Crispations entre la Moldavie et la Russie

« C’est une campagne politique soigneusement orchestrée et une attaque qui vise directement le partenariat russo-moldave ». Le ministre russe des Affaires Etrangères, Sergueï Lavrov, n’a pas eu de mots assez forts pour dénoncer la décision prise par le président moldave par intérim, Mihai Ghimpu, de signer un décret instituant une journée de l’occupation soviétique le 28 juin. La Russie considère cet acte comme un affront fait à son pays, voire même une insulte.

Mihai Ghimpu
Mihai Ghimpu

Le décret a pourtant été publié dans la foulée, jeudi 24 juin, tandis que le président moldave a demandé d’organiser des manifestations commémoratives ce jour-là et de « lancer la procédure d’érection d’un monument aux victimes de l’occupation soviétique et du régime communiste totalitaire sur la place de la Grande Assemblée nationale » en plein centre de la capitale, Chisinau, devant le palais du gouvernement.

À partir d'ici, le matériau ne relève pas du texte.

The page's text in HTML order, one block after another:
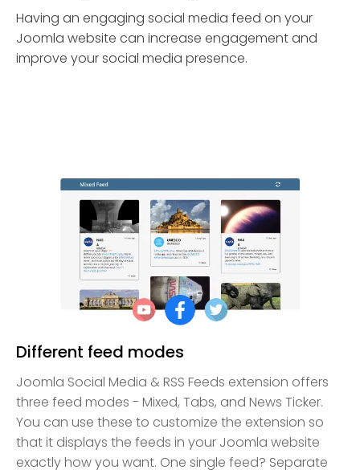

Cette démarche des autorités moldaves vise à « attiser les émotions, à détourner l’attention de la société des problèmes réels du pays et à torpiller les mécanismes actuels servant à stabiliser la situation dans la région du Dniestr. Le décret peut constituer le prologue d’une nouvelle confrontation dans la société multiethnique moldave », a indiqué un communiqué de la diplomatie russe rendu public vendredi 25 juin.

Loin de faire l’unanimité en Moldavie, le décret de Mihai Ghimpu a été critiqué au sein même de sa majorité politique. L’Alliance, qui tient le pouvoir dans le pays, a d’ailleurs l’intention d’exiger l’annulation du décret annonçant. « En signant ce décret, le président par intérim n’avait pas demandé l’avis des autres partenaires », a ainsi déclaré un membre de l’Alliance pour l’intégration européenne, à savoir le leader du parti démocratique, Marian Lupu. Selon lui, il s’agissait là d’une « démarche importune, irréfléchie qui amènerait à la scission dans la classe politique et la société. »

En Moldavie, Mihai Ghimpu est connu pour ses opinions pro-roumaines. Selon les derniers sondages, sa popularité ne dépasse pas 2%, ce qui compromet sa chance d’accéder à la magistrature suprême par la voie d’une élection au scrutin public.

Pour mémoire, au mois de juin 1940, cédant à l’injonction de l’Union soviétique, le Royaume de Roumanie avait retiré ses troupes et son administration de la Bessarabie et de la Bucovine nord qu’il occupait depuis 1918. Ces territoires avaient ensuite été rattachés à l’URSS. Le 2 août 1940, la République socialiste soviétique de Moldavie y avait été instituée.